Application for May 3: Dare to Be Different
Application for May 3: Dare to Be Different

(This “Application column goes with the Bible lesson for May 3, 2020: “His Holy Nation.“)

By David Faust

Don’t libel me with labels. Don’t put me into a cultural box. I have rooted for the Cincinnati Reds most of my life, but my main identity isn’t “sports fan.” I’m a baby boomer, but generational labels don’t tell you everything about me or my builder, gen X, and millennial friends.

I have experienced what Scripture calls the new birth, but I prefer not to be called “a born-again Christian” as if that’s something strange. In the first century there wasn’t any other kind. I am part of the catholic (small “c”) church consisting of believers all over the world who love the Lord, but please don’t label me a Catholic. I join my voice with all who protest the errors they find in the Roman Catholic church, but I don’t consider myself a Protestant either.

The church’s beginning on the Day of Pentecost excites me, but please don’t call me Pentecostal. I believe the Holy Spirit indwells me and bestows charismata—gifts for building up the body of Christ—on all God’s people, but don’t label me charismatic. I believe everything the Bible says about baptism, but I’m not a Baptist. I like the slogan that says, “We are not the only Christians, but we are Christians only.”

No social cause, political party, or religious denomination owns my highest allegiance. By God’s grace I am a believer, a child of the King, an imperfect follower of the perfect Lord—a disciple apprenticed to Jesus for life. Even though I often stumble, I’m trying to walk with God. I am Christ’s servant—first, foremost, forever.

I am committed to the fundamentals of “the faith that was once for all entrusted to God’s holy people” (Jude 3), but please don’t call me a fundamentalist. I believe in evangelism, but today the word evangelical has a lot of baggage associated with it. God’s inspired book deserves far more attention than blogs, podcasts, and buzzwords. “Foolish and stupid arguments . . . produce quarrels” (2 Timothy 2:23), but the good news of Jesus’ death, burial, and resurrection changes lives.

I appreciate the heritage of faith passed along by previous generations of believers. I have benefited from the wisdom of Luther, Wesley, Campbell, Stone, and many others, but like me, these leaders didn’t have flawless judgment.
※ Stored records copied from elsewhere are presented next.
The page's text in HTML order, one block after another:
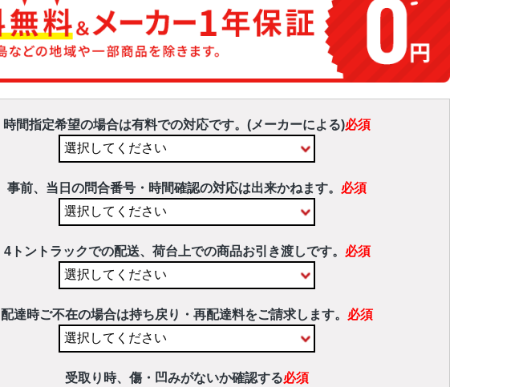
時間指定希望の場合は有料での対応です。(メーカーによる)必須
事前、当日の問合番号・時間確認の対応は出来かねます。 必須
4トントラックでの配送、荷台上での商品お引き渡しです。 必須
配達時ご不在の場合は持ち戻り・再配達料をご請求します。 必須
受取り時、傷・凹みがないか確認する必須
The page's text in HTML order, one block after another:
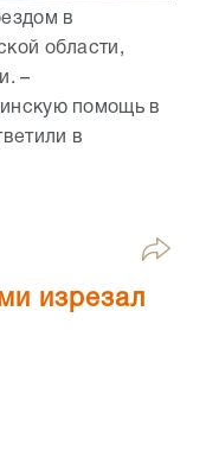
в
области,
–
помощь в
в
изрезал
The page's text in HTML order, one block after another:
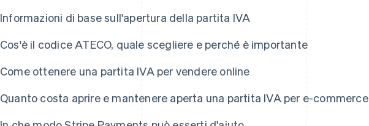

I refuse to align myself exclusively with any group that substitutes human dogma for God’s Word, promotes ideas that needlessly divide the church, and further confuses unbelievers. Being nondenominational doesn’t give me the right to push my own unwritten creeds and ironclad opinions that would make me just as sectarian and destructive as the unscriptural divisions I reject.

I refuse to jump on the bandwagon for the latest faith-fad, parrot the coolest celebrity author/preacher, or throw all my energy into debating cultural controversies that are hot today but will be forgotten tomorrow. I believe God wants me to pursue holiness more than trendiness, and I’m still learning what it means “to act justly and to love mercy and to walk humbly with your God” (Micah 6:8).

So I challenge you: Resist the libel of the label. Dare to be different. In a world that’s falling apart, let God’s presence set you apart. Be free in Christ. Be faithful to him. Be a Christian only, and “praise God that you bear that name” (1 Peter 4:16).

Personal Challenge: In your journal or on a sheet of paper, write specifically how you will choose to live out the challenges to resist the libel of the label, dare to be different, let God’s presence set you apart, and the others listed above.